* [Task]: What's needed: every entry, printed exactly, minus the images.

(Records provided Opens)

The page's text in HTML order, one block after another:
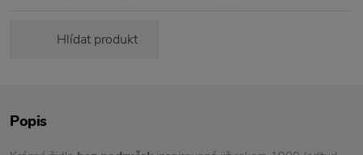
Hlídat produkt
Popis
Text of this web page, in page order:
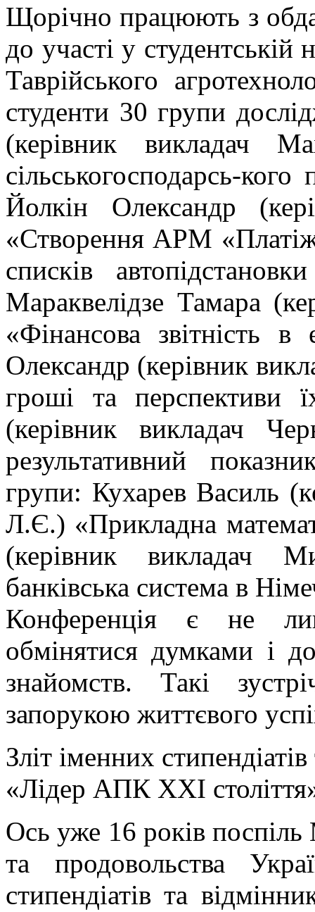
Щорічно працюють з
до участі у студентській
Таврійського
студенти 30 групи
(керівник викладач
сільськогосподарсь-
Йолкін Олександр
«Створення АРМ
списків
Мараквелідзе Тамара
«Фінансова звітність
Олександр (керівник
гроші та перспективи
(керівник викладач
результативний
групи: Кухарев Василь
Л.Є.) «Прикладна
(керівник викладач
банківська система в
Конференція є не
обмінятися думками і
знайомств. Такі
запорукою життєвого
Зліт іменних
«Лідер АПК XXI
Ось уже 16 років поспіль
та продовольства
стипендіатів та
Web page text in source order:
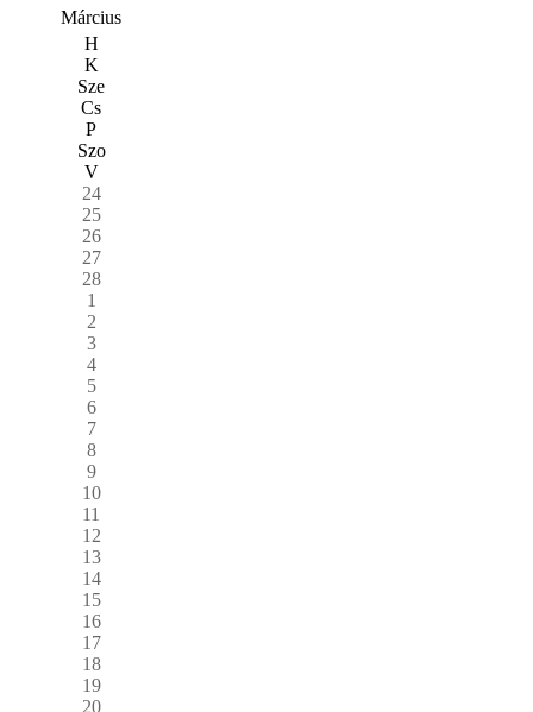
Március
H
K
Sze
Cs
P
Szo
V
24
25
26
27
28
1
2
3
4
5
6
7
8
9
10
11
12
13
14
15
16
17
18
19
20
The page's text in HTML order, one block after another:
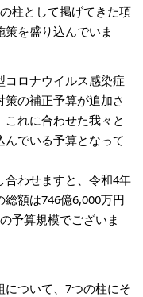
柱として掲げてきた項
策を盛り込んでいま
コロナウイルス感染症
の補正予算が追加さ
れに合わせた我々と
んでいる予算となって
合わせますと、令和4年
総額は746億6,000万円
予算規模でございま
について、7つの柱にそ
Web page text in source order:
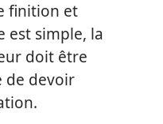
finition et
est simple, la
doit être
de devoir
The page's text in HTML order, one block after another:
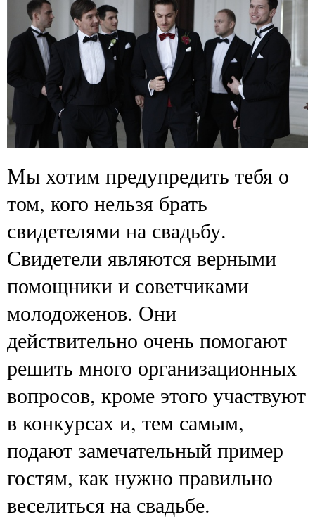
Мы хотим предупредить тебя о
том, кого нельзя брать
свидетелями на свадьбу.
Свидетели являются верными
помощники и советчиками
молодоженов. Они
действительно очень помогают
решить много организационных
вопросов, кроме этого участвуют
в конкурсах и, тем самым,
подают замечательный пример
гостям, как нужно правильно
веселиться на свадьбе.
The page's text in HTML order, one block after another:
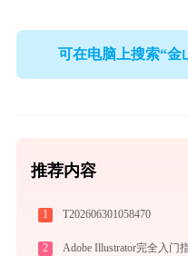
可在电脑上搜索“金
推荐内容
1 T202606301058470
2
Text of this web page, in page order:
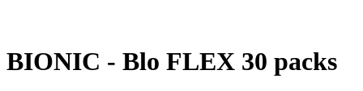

(Records provided Closes)

* [Answer to this problem]:
The page's text in HTML order, one block after another:
Hlídat produkt
Popis
Text of this web page, in page order:
Щорічно працюють з
до участі у студентській
Таврійського
студенти 30 групи
(керівник викладач
сільськогосподарсь-
Йолкін Олександр
«Створення АРМ
списків
Мараквелідзе Тамара
«Фінансова звітність
Олександр (керівник
гроші та перспективи
(керівник викладач
результативний
групи: Кухарев Василь
Л.Є.) «Прикладна
(керівник викладач
банківська система в
Конференція є не
обмінятися думками і
знайомств. Такі
запорукою життєвого
Зліт іменних
«Лідер АПК XXI
Ось уже 16 років поспіль
та продовольства
стипендіатів та
Web page text in source order:
Március
H
K
Sze
Cs
P
Szo
V
24
25
26
27
28
1
2
3
4
5
6
7
8
9
10
11
12
13
14
15
16
17
18
19
20
The page's text in HTML order, one block after another:
柱として掲げてきた項
策を盛り込んでいま
コロナウイルス感染症
の補正予算が追加さ
れに合わせた我々と
んでいる予算となって
合わせますと、令和4年
総額は746億6,000万円
予算規模でございま
について、7つの柱にそ
Web page text in source order:
finition et
est simple, la
doit être
de devoir
The page's text in HTML order, one block after another:
Мы хотим предупредить тебя о
том, кого нельзя брать
свидетелями на свадьбу.
Свидетели являются верными
помощники и советчиками
молодоженов. Они
действительно очень помогают
решить много организационных
вопросов, кроме этого участвуют
в конкурсах и, тем самым,
подают замечательный пример
гостям, как нужно правильно
веселиться на свадьбе.
The page's text in HTML order, one block after another:
可在电脑上搜索“金
推荐内容
1 T202606301058470
2
Text of this web page, in page order:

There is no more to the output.